Our environmental laws are meaningless if they are not enforced. The U.S. Environmental Protection Agency (EPA) plays a crucial role in ensuring that our environmental laws work for the American people, including taking enforcement action against polluters that break the rules and making sure that states enforce federal laws that protect the environment and communities from toxic and health-harming chemicals.
The number of judicial cases brought against polluters by EPA has declined sharply since President Trump took office, which has exacerbated a decades long trend of declining enforcement, in part because of cuts to both staff and funding at the agency. But this does not mean that polluters are violating the law less frequently, or that violations are less consequential for human health or the environment.

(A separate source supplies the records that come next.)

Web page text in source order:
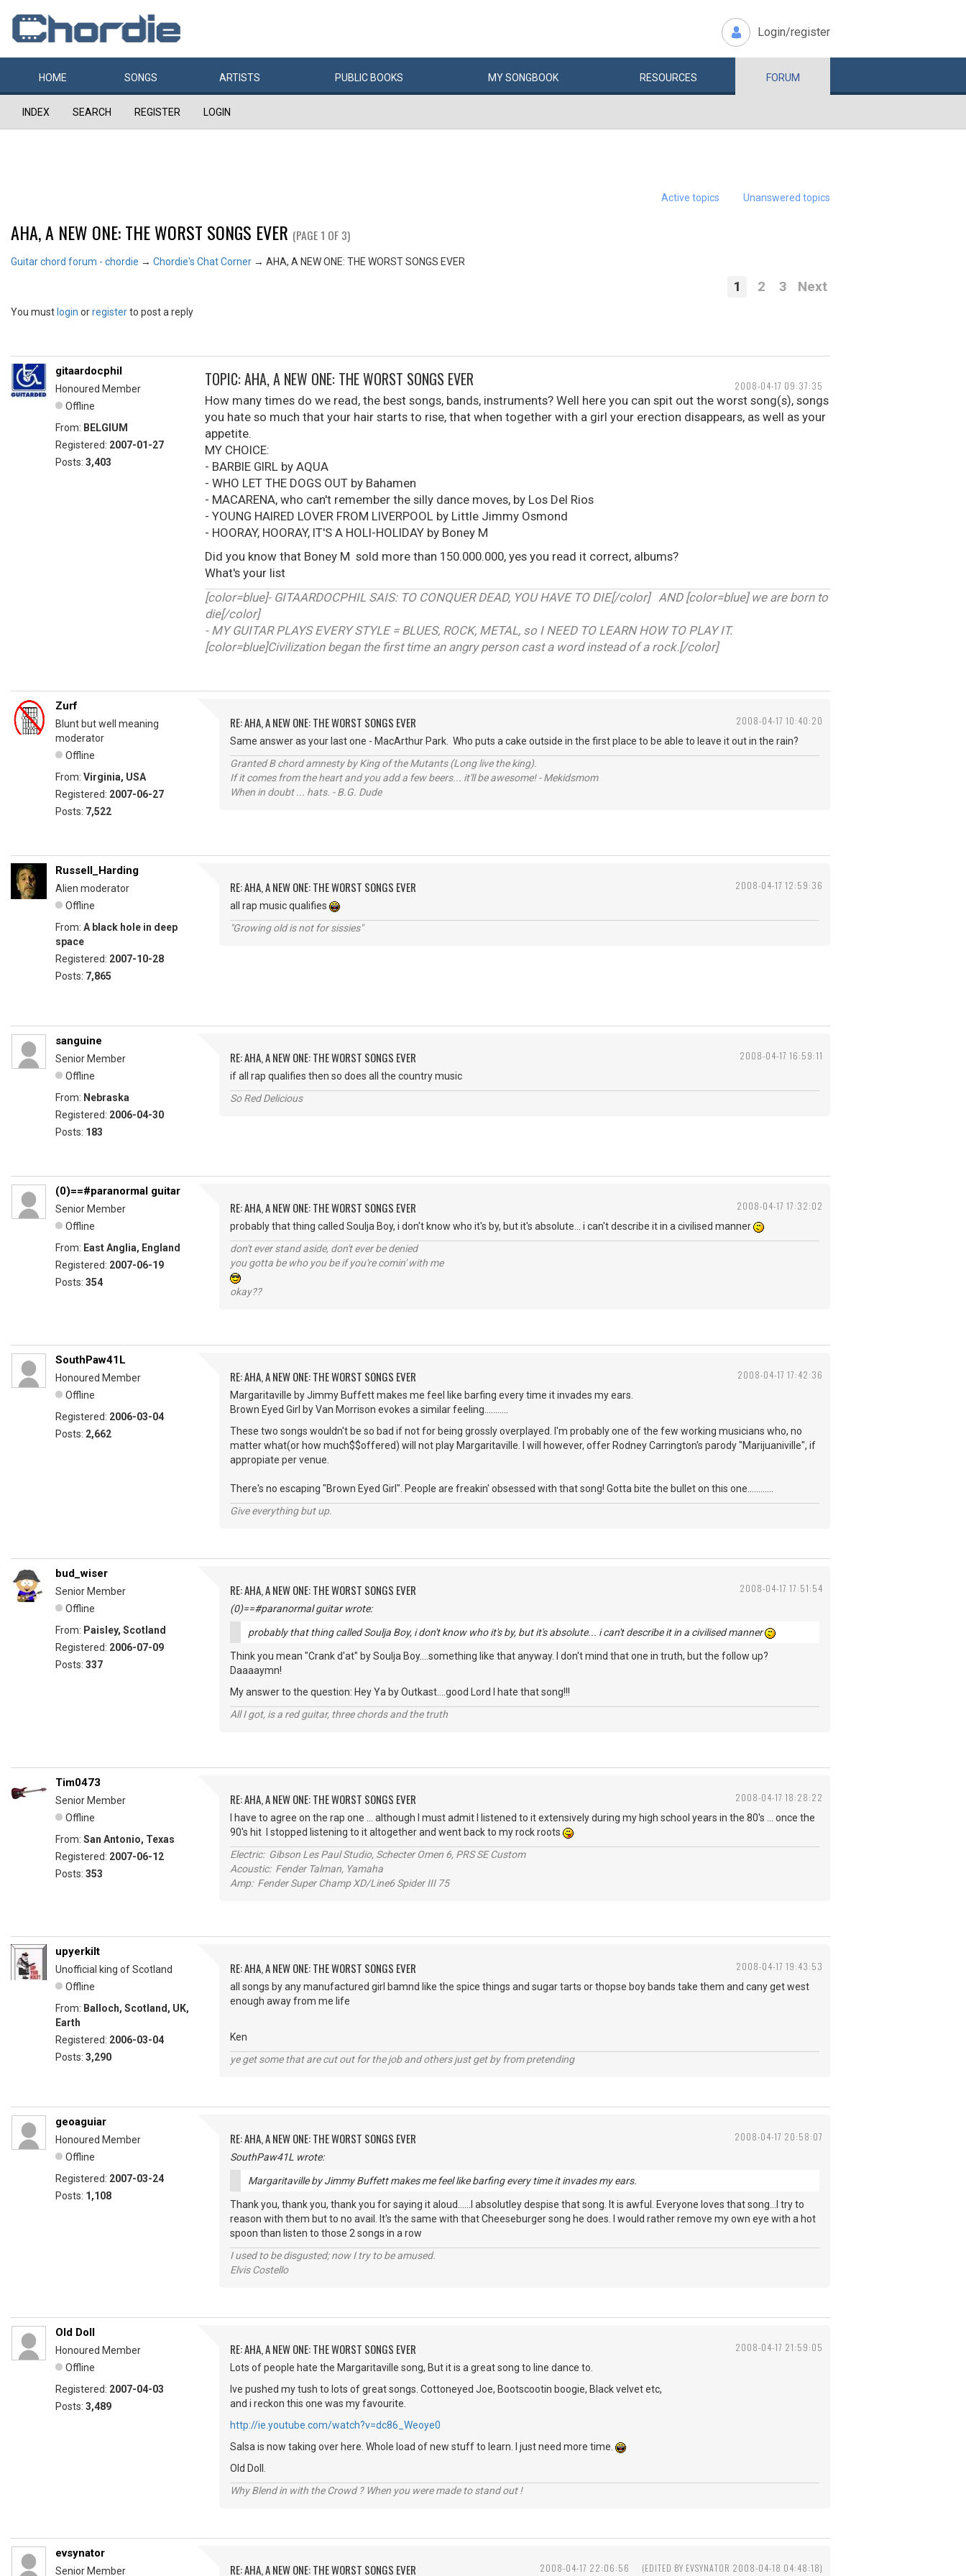
Login/register
HOME SONGS ARTISTS PUBLIC BOOKS MYSONGBOOK RESOURCES FORUM
INDEX SEARCH REGISTER LOGIN
Active topics Unanswered topics
AHA, A NEW ONE: THE WORST SONGS EVER (PAGE 1 OF 3)
Guitar chord forum - chordie → Chordie's Chat Corner → AHA, A NEW ONE: THE WORST SONGS EVER
1 2 3 Next
You must login orregisterto post a reply
2008-04-17 09:37:35
gitaardocphil
Honoured Member
Offline
From: BELGIUM
Registered: 2007-01-27
Posts: 3,403
TOPIC: AHA, A NEW ONE: THE WORST SONGS EVER
How many times do we read, the best songs, bands, instruments? Well here you can spit out the worst song(s), songs
you hate so much that your hair starts to rise, that when together with a girl your erection disappears, as well as your
appetite.
MY CHOICE:
- BARBIE GIRL by AQUA
- WHO LET THE DOGS OUT by Bahamen
- MACARENA, who can't remember the silly dance moves, by Los Del Rios
- YOUNG HAIRED LOVER FROM LIVERPOOL by Little Jimmy Osmond
- HOORAY, HOORAY, IT'S A HOLI-HOLIDAY by Boney M
Did you know that Boney M sold more than 150.000.000, yes you read it correct, albums?
What's your list
[color=blue]- GITAARDOCPHIL SAIS: TO CONQUER DEAD, YOU HAVE TO DIE[/color] AND [color=blue] we are born to
die[/color]
- MY GUITAR PLAYS EVERY STYLE = BLUES, ROCK, METAL, so I NEED TO LEARN HOW TO PLAY IT.
[color=blue]Civilization began the first time an angry person cast a word instead of a rock.[/color]
2008-04-17 10:40:20
Zurf
Blunt but well meaning
moderator
Offline
From: Virginia, USA
Registered: 2007-06-27
Posts: 7,522
RE: AHA, A NEW ONE: THE WORST SONGS EVER
Same answer as your last one - MacArthur Park. Who puts a cake outside in the first place to be able to leave it out in the rain?
Granted B chord amnesty by King of the Mutants (Long live the king).
If it comes from the heart and you add a few beers... it'll be awesome! - Mekidsmom
When in doubt ... hats. - B.G. Dude
2008-04-17 12:59:36
Russell_Harding
Alien moderator
Offline
From: A black hole in deep
space
Registered: 2007-10-28
Posts: 7,865
RE: AHA, A NEW ONE: THE WORST SONGS EVER
all rap music qualifies
"Growing old is not for sissies"
2008-04-17 16:59:11
sanguine
Senior Member
Offline
From: Nebraska
Registered: 2006-04-30
Posts: 183
RE: AHA, A NEW ONE: THE WORST SONGS EVER
if all rap qualifies then so does all the country music
So Red Delicious
2008-04-17 17:32:02
(0)==#paranormal guitar
Senior Member
Offline
From: East Anglia, England
Registered: 2007-06-19
Posts: 354
RE: AHA, A NEW ONE: THE WORST SONGS EVER
probably that thing called Soulja Boy, i don't know who it's by, but it's absolute... i can't describe it in a civilised manner
don't ever stand aside, don't ever be denied
you gotta be who you be if you're comin' with me
okay??
2008-04-17 17:42:36
SouthPaw41L
Honoured Member
Offline
Registered: 2006-03-04
Posts: 2,662
RE: AHA, A NEW ONE: THE WORST SONGS EVER
Margaritaville by Jimmy Buffett makes me feel like barfing every time it invades my ears.
Brown Eyed Girl by Van Morrison evokes a similar feeling...........
These two songs wouldn't be so bad if not for being grossly overplayed. I'm probably one of the few working musicians who, no
matter what(or how much$$offered) will not play Margaritaville. I will however, offer Rodney Carrington's parody "Marijuaniville", if
appropiate per venue.
There's no escaping "Brown Eyed Girl". People are freakin' obsessed with that song! Gotta bite the bullet on this one............
Give everything but up.
2008-04-17 17:51:54
bud_wiser
Senior Member
Offline
From: Paisley, Scotland
Registered: 2006-07-09
Posts: 337
RE: AHA, A NEW ONE: THE WORST SONGS EVER
(0)==#paranormal guitar wrote:
probably that thing called Soulja Boy, i don't know who it's by, but it's absolute... i can't describe it in a civilised manner
Think you mean "Crank d'at" by Soulja Boy....something like that anyway. I don't mind that one in truth, but the follow up?
Daaaaymn!
My answer to the question: Hey Ya by Outkast....good Lord I hate that song!!!
All I got, is a red guitar, three chords and the truth
2008-04-17 18:28:22
Tim0473
Senior Member
Offline
From: San Antonio, Texas
Registered: 2007-06-12
Posts: 353
RE: AHA, A NEW ONE: THE WORST SONGS EVER
I have to agree on the rap one ... although I must admit I listened to it extensively during my high school years in the 80's ... once the
90's hit I stopped listening to it altogether and went back to my rock roots
Electric: Gibson Les Paul Studio, Schecter Omen 6, PRS SE Custom
Acoustic: Fender Talman, Yamaha
Amp: Fender Super Champ XD/Line6 Spider III 75
2008-04-17 19:43:53
upyerkilt
Unofficial king of Scotland
Offline
From: Balloch, Scotland, UK,
Earth
Registered: 2006-03-04
Posts: 3,290
RE: AHA, A NEW ONE: THE WORST SONGS EVER
all songs by any manufactured girl bamnd like the spice things and sugar tarts or thopse boy bands take them and cany get west
enough away from me life
Ken
ye get some that are cut out for the job and others just get by from pretending
2008-04-17 20:58:07
geoaguiar
Honoured Member
Offline
Registered: 2007-03-24
Posts: 1,108
RE: AHA, A NEW ONE: THE WORST SONGS EVER
SouthPaw41L wrote:
Margaritaville by Jimmy Buffett makes me feel like barfing every time it invades my ears.
Thank you, thank you, thank you for saying it aloud......I absolutley despise that song. It is awful. Everyone loves that song...I try to
reason with them but to no avail. It's the same with that Cheeseburger song he does. I would rather remove my own eye with a hot
spoon than listen to those 2 songs in a row
I used to be disgusted; now I try to be amused.
Elvis Costello
2008-04-17 21:59:05
Old Doll
Honoured Member
Offline
Registered: 2007-04-03
Posts: 3,489
RE: AHA, A NEW ONE: THE WORST SONGS EVER
Lots of people hate the Margaritaville song, But it is a great song to line dance to.
Ive pushed my tush to lots of great songs. Cottoneyed Joe, Bootscootin boogie, Black velvet etc,
and i reckon this one was my favourite.
http://ie.youtube.com/watch?v=dc86_Weoye0
Salsa is now taking over here. Whole load of new stuff to learn. I just need more time.
Old Doll.
Why Blend in with the Crowd ? When you were made to stand out !
2008-04-17 22:06:56 (EDITED BY EVSYNATOR 2008-04-18 04:48:18)
evsynator
Senior Member RE: AHA, A NEW ONE: THE WORST SONGS EVER

Some violations of environmental laws can be resolved with administrative actions instead of through the judicial system. But significant violations should be addressed through the courts and civil judicial enforcement cases brought by the U.S. Department of Justice (DOJ) and EPA that bring polluters back into compliance and ensure companies address harm caused by illegal pollution. The tables and data below track the number of civil judicial environmental cases brought and concluded by the EPA since 2001.
Download the data here.
Methods
This webpage combines enforcement case data from three sources: EPA’s historical annual enforcement reports, the Enforcement and Compliance History Online (ECHO) database, and Public Access to Court Electronic Records (PACER), the federal courts’ online filing system.
Data for previous fiscal years are from EPA’s historical annual enforcement reports, which show how many lawsuits the government filed and how many cases it resolved each fiscal year. For the current fiscal year (FY 2026 at the time this page was published), we tallied up civil lawsuits filed and cases finalized (“entered”) by a judge using data from ECHO and PACER. For each case we recorded three things: the date the lawsuit was first filed, whether a proposed consent decree was filed alongside it, and the date a judge formally approved that consent decree. The government often negotiates a settlement before suing, as the DOJ and EPA may file the proposed settlement documents at the same time as the lawsuit or shortly after. When a case had more than one settlement date, we logged each date separately, along with any penalties or cleanup cost reimbursements tied to it. We also used PACER to verify the dates that ECHO reports, and where the two disagreed, we used the court record.
We update this data monthly as the EPA and Department of Justice file or settle new cases.